Читаем Хлыст полностью

Идея, которую уже полвека вынашивали русские народники, вновь рождалась среди большевиков, поднимаясь по иерархии от Трегубова и Бонч-Бруевича до Калинина и Зиновьева. Шла борьба за наследство Ленина. Фигура его личного друга и вечного сотрудника, авторитетно интерпретировавшего его идеи и даже замыслы, имела в этой борьбе немалую ценность. Но у про-сектантской позиции, и лично у Бонч-Бруевича, были враги. Не менее старый большевик Степанов-Скворцов призывал к осторожности.
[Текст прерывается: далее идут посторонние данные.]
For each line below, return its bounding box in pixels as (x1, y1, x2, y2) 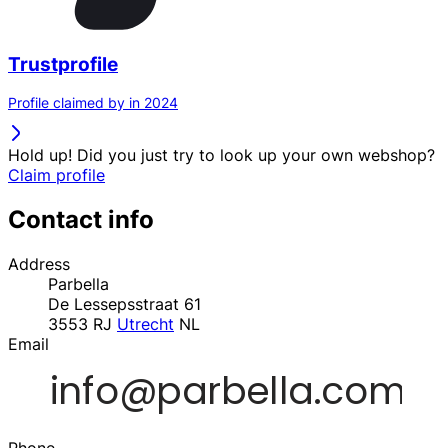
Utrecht (117, 314, 174, 335)
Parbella (48, 274, 109, 295)
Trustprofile (8, 52, 118, 76)
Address (8, 254, 70, 275)
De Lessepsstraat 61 (48, 294, 201, 315)
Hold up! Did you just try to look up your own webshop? (8, 145, 435, 166)
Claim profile (8, 165, 105, 186)
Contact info (8, 205, 154, 235)
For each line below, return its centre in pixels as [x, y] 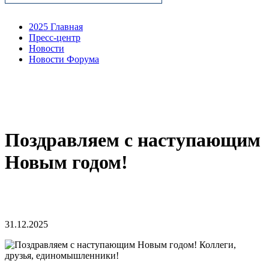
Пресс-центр [55, 37]
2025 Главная [56, 26]
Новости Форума [64, 59]
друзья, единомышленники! [62, 255]
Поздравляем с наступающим [133, 140]
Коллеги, [216, 244]
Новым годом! [66, 162]
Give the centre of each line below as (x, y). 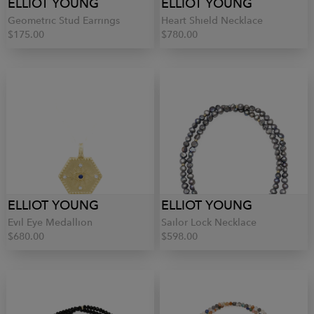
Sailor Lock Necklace (209, 222)
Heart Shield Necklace (212, 20)
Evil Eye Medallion (50, 222)
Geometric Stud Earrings (64, 20)
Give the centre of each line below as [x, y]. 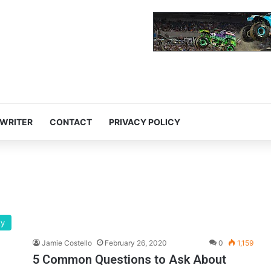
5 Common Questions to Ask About [129, 260]
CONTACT [71, 122]
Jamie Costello [67, 243]
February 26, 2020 [136, 243]
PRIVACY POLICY [145, 122]
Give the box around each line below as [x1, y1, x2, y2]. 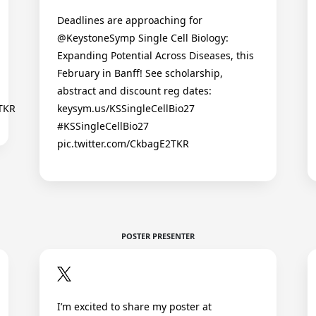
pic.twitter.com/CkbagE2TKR [57, 137, 189, 151]
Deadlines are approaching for [57, 13, 202, 28]
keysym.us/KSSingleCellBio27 [57, 102, 195, 116]
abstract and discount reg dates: [57, 84, 212, 98]
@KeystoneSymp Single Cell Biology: [57, 31, 229, 45]
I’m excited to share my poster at [57, 299, 212, 313]
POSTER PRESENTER [121, 231, 195, 242]
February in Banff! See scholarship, [57, 66, 223, 80]
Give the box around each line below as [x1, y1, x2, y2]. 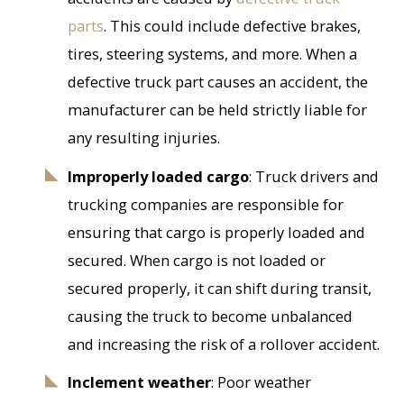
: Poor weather [210, 372, 311, 393]
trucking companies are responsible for [67, 193, 344, 215]
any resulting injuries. [67, 127, 220, 149]
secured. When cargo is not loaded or [67, 249, 326, 271]
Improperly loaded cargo [67, 165, 249, 187]
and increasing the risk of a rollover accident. [67, 333, 380, 354]
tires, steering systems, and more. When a [67, 43, 357, 65]
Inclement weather [67, 372, 211, 393]
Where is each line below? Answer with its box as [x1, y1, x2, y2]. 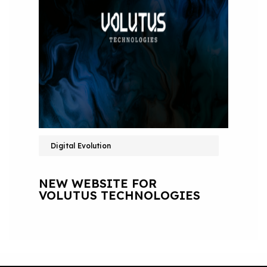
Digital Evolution [50, 141, 111, 151]
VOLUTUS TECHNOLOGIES [38, 188, 200, 203]
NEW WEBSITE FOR [38, 176, 157, 191]
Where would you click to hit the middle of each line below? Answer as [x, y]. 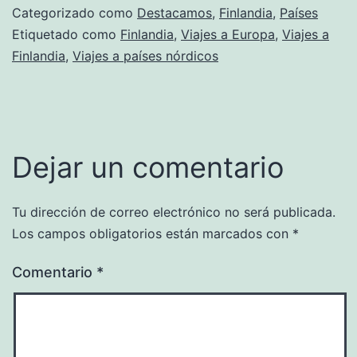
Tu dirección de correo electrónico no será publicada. [174, 212]
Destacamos [175, 12]
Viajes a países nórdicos [145, 55]
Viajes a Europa [228, 34]
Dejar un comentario [148, 167]
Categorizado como [75, 12]
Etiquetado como [66, 34]
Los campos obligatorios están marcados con [152, 233]
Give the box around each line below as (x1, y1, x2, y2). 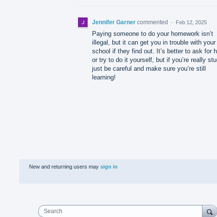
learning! (92, 73, 116, 81)
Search (44, 207, 62, 215)
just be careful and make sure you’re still (92, 64, 206, 72)
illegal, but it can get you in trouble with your (92, 38, 216, 46)
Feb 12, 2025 (176, 19, 207, 25)
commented (137, 18, 170, 26)
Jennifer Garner (92, 18, 136, 26)
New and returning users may (29, 163, 100, 170)
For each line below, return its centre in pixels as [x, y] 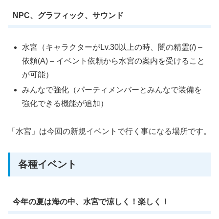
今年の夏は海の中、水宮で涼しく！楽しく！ [91, 201]
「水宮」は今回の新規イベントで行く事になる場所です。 [109, 131]
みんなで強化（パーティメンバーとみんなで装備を [112, 90]
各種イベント [47, 164]
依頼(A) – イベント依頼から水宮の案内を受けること [114, 61]
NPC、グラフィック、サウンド [68, 15]
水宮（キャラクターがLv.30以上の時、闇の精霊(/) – [112, 47]
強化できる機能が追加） [65, 104]
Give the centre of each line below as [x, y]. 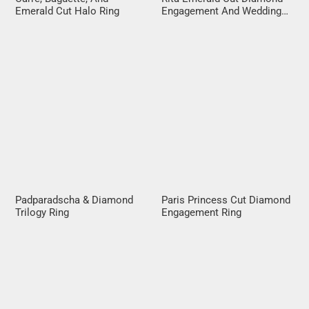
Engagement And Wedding [221, 11]
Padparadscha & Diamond [74, 200]
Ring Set [180, 23]
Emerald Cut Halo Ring [68, 11]
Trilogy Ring [42, 213]
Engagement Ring [201, 213]
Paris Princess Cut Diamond [226, 200]
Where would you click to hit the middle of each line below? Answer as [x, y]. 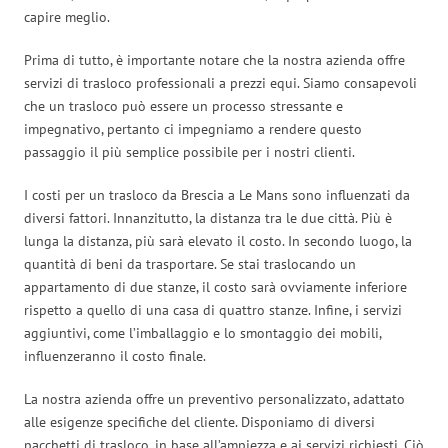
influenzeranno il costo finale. [115, 355]
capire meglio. [67, 16]
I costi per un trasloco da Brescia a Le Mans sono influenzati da [217, 194]
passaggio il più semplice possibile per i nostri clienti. [189, 151]
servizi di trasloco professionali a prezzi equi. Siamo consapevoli [220, 82]
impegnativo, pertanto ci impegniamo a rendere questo [193, 128]
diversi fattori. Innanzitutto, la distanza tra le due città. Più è [208, 217]
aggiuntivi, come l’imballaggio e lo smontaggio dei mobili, [202, 332]
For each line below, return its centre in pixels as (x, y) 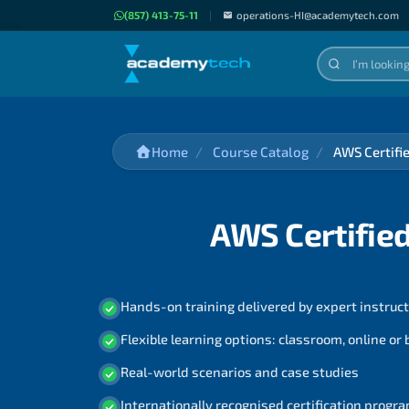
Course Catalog (261, 152)
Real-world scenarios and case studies (240, 372)
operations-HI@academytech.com (317, 15)
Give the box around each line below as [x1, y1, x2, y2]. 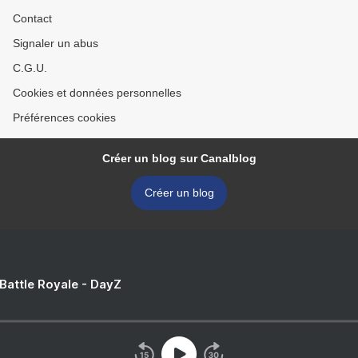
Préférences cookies [13, 110, 116, 124]
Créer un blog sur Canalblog [101, 151, 257, 165]
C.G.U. [13, 61, 47, 74]
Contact [13, 11, 52, 25]
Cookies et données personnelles [13, 86, 181, 99]
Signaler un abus [13, 36, 98, 50]
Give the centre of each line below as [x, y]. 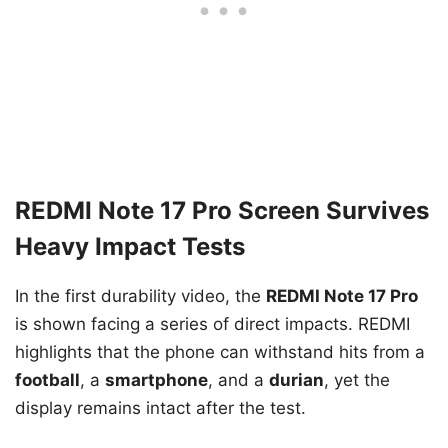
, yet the [357, 380]
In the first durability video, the [140, 296]
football [47, 380]
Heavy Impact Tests [130, 247]
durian [296, 380]
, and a [238, 380]
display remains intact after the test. [160, 408]
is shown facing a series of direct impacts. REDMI [212, 324]
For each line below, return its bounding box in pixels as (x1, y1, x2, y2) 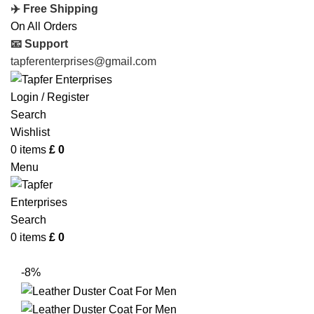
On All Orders (11, 20, 77, 32)
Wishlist (11, 126, 50, 139)
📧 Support (11, 38, 68, 50)
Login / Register (11, 91, 89, 104)
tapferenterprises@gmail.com (11, 55, 156, 67)
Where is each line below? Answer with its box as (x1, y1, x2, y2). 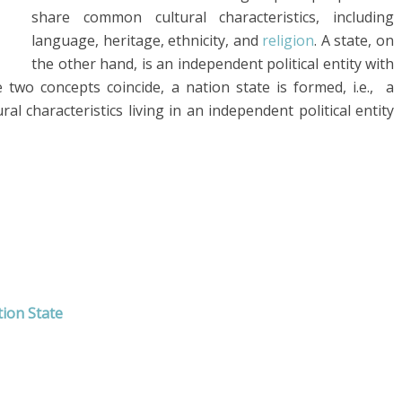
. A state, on (314, 31, 395, 50)
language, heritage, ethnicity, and (31, 31, 263, 50)
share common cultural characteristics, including (31, 7, 394, 27)
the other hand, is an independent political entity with (31, 54, 394, 74)
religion (262, 31, 315, 50)
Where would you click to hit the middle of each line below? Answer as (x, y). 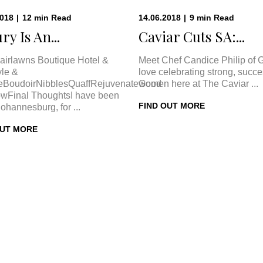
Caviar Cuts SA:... (192, 36)
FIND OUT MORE (172, 106)
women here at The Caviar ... (198, 84)

Сектантов надо рассматривать «не в свете возглавленных их далекими предками коммунистических движений, […] а в их реальной действительности», — писал он в Правде. В реальной действительности по Степанову-Скворцову, союз большевиков с сектантами приведет к обратному результату: «к установлению и укреплению, при нашем простодушном содействии, смычки крестьянства с формирующейся деревенской буржуазией»[2351]. Бонч-Бруевич отвечал с сарказмом: «Надо же, наконец, знать тот народ, которым управляешь»

[2352]. Со знанием народа на 13-м съезде выступал некий С. А. Бергавинов:

У нас налогов сектанты не платят, в армию не идут, ведут смычку с кулаком, ведут работу по втягиванию бедняцкого слоя […] Если мы будем оказывать сектантам внимание, мы создадим стимул к их развитию за счет бедняцких слоев, а этого мы не можем допустить[2353].

Молодые коммунисты, за которыми стоял Троцкий, и партийные специалисты по воинствующему атеизму возражали против заигрывания с сектами. Неожиданно для многих наблюдателей, вопрос о сектах вызвал раскол стратегических сил партии. Дискуссия развернулась на секции по работе в деревне, где за резолюцию о сектах выступили Зиновьев, Луначарский и Бонч-Бруевич, а против линии ЦК — Степанов-Скворцов, Емельян Ярославский, Красиков, Буденный.

Согласно Степанову, «мы пустимся в авантюру» и будем «поощрять прозелитизм», если поддержим сектантов, как предлагает ЦК[2354]. Буденный сказал, что специально знакомился с этим вопросом в 1922 году; к сектантам тогда «стали переходить очень многие, главным образом бедняки, для того, чтобы не идти в армию», — говорил Буденный[2355]. Среди сектантов «сидят хлопцы более умелые, чем наши живисты и автокефалы», — утверждал Бергавинов, имея в виду текущие расколы внутри православной церкви. Некий Иванов дополнил: «у этих сектантов недавно отобрали 40 миллионов патронов и 10 тысяч винтовок»

[2356].

Опираясь на чувства старых большевиков, Бонч-Бруевич сумел создать блок, в рамках которого его позиция оказалась совпадающей с генеральной линией партии. Защиту линии ЦК в этом вопросе неожиданно возглавил Зиновьев; его аргументам не откажешь в реализме:

Мы живем в крестьянской стране, неграмотной на 70 % […] Тут еще надо подойти к сектантам, а ведь их, минимум, 10 миллионов. […] У нас есть рабочие, беспартийные сектанты, я лично сам с таким знаком. Он всю революцию прошел с нами […] Нам нужно приблизиться к ним, чтобы в деревне и через них иметь некоторую опору[2357]

.

Участвовал в полемике и Луначарский, в прошлом богостроитель и автор Дифирамбов Дионису, ныне нарком просвещения и автор пьесы Кромвель. Дополнив личные воспоминания Зиновьева солидной исторической перспективой, Луначарский предупреждал о «недопустимости враждебных демонстраций против русского сектантства». По Луначарскому, сектантство —

зародыш реформации в России. Революция делает реформацию ненужной, но эти реформаты разбиваются на многие оттенки, из которых многие близки нам[2358].